TASK DATA below:
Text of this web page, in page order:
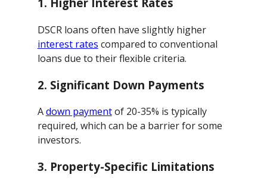
DSCR loans often have slightly higher
interest rates compared to conventional
loans due to their flexible criteria.
2. Significant Down Payments
Adown paymentof 20-35% is typically
required, which can be a barrier for some
investors.
3. Property-Specific Limitations
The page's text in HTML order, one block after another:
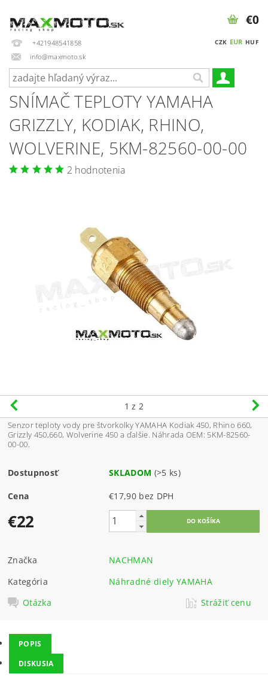
+421948541858
info@maxmoto.sk
CZK EUR HUF
€0
SNÍMAČ TEPLOTY YAMAHA
GRIZZLY, KODIAK, RHINO,
WOLVERINE, 5KM-82560-00-00
2 hodnotenia
1 z 2
Senzor teploty vody pre štvorkolky YAMAHA Kodiak 450, Rhino 660,
Grizzly 450,660, Wolverine 450 a ďalšie. Náhrada OEM: 5KM-82560-
00-00.
Dostupnosť SKLADOM (>5 ks)
Cena €17,90 bez DPH
€22
Značka
NACHMAN
Kategória
Náhradné diely YAMAHA
Otázka
Strážiť cenu
POPIS
DISKUSIA
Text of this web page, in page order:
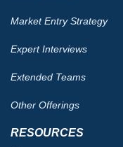
Market Entry Strategy
Expert Interviews
Extended Teams
Other Offerings
RESOURCES
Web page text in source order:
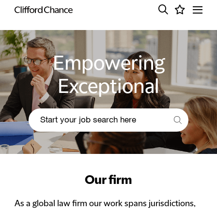
Empowering
Exceptional
Our firm
As a global law firm our work spans jurisdictions,
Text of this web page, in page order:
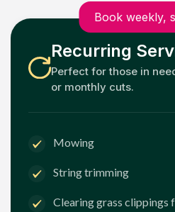
Book weekly,
Recurring
Perfect for those in
or monthly cuts.
Mowing
String trimming
Clearing grass clippings
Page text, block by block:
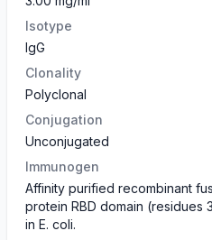
Isotype
IgG
Clonality
Polyclonal
Conjugation
Unconjugated
Immunogen
Affinity purified recombinant
protein RBD domain
in E. coli.
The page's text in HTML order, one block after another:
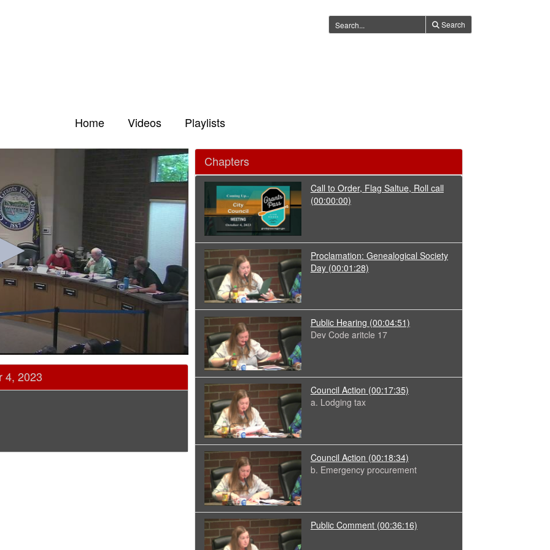
Search
Home Videos Playlists
4, 2023
Chapters
Call to Order, Flag Saltue, Roll call
(00:00:00)
Proclamation: Genealogical Society
Day (00:01:28)
Public Hearing (00:04:51)
Dev Code aritcle 17
Council Action (00:17:35)
a. Lodging tax
Council Action (00:18:34)
b. Emergency procurement
Public Comment (00:36:16)
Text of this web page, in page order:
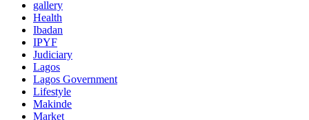
gallery
Health
Ibadan
IPYF
Judiciary
Lagos
Lagos Government
Lifestyle
Makinde
Market
End of TASK DATA.
**AIM OF THE EXERCISE**
Repeat the material above word for word; no images go in the copy.

**REPLY**
Text of this web page, in page order:
DSCR loans often have slightly higher
interest rates compared to conventional
loans due to their flexible criteria.
2. Significant Down Payments
Adown paymentof 20-35% is typically
required, which can be a barrier for some
investors.
3. Property-Specific Limitations
The page's text in HTML order, one block after another:
+421948541858
info@maxmoto.sk
CZK EUR HUF
€0
SNÍMAČ TEPLOTY YAMAHA
GRIZZLY, KODIAK, RHINO,
WOLVERINE, 5KM-82560-00-00
2 hodnotenia
1 z 2
Senzor teploty vody pre štvorkolky YAMAHA Kodiak 450, Rhino 660,
Grizzly 450,660, Wolverine 450 a ďalšie. Náhrada OEM: 5KM-82560-
00-00.
Dostupnosť SKLADOM (>5 ks)
Cena €17,90 bez DPH
€22
Značka
NACHMAN
Kategória
Náhradné diely YAMAHA
Otázka
Strážiť cenu
POPIS
DISKUSIA
Text of this web page, in page order:
Market Entry Strategy
Expert Interviews
Extended Teams
Other Offerings
RESOURCES
Web page text in source order:
Empowering
Exceptional
Our firm
As a global law firm our work spans jurisdictions,
Text of this web page, in page order:
Book weekly,
Recurring
Perfect for those in
or monthly cuts.
Mowing
String trimming
Clearing grass clippings
Page text, block by block:
Isotype
IgG
Clonality
Polyclonal
Conjugation
Unconjugated
Immunogen
Affinity purified recombinant
protein RBD domain
in E. coli.
The page's text in HTML order, one block after another:
Search
Home Videos Playlists
4, 2023
Chapters
Call to Order, Flag Saltue, Roll call
(00:00:00)
Proclamation: Genealogical Society
Day (00:01:28)
Public Hearing (00:04:51)
Dev Code aritcle 17
Council Action (00:17:35)
a. Lodging tax
Council Action (00:18:34)
b. Emergency procurement
Public Comment (00:36:16)
Text of this web page, in page order:
gallery
Health
Ibadan
IPYF
Judiciary
Lagos
Lagos Government
Lifestyle
Makinde
Market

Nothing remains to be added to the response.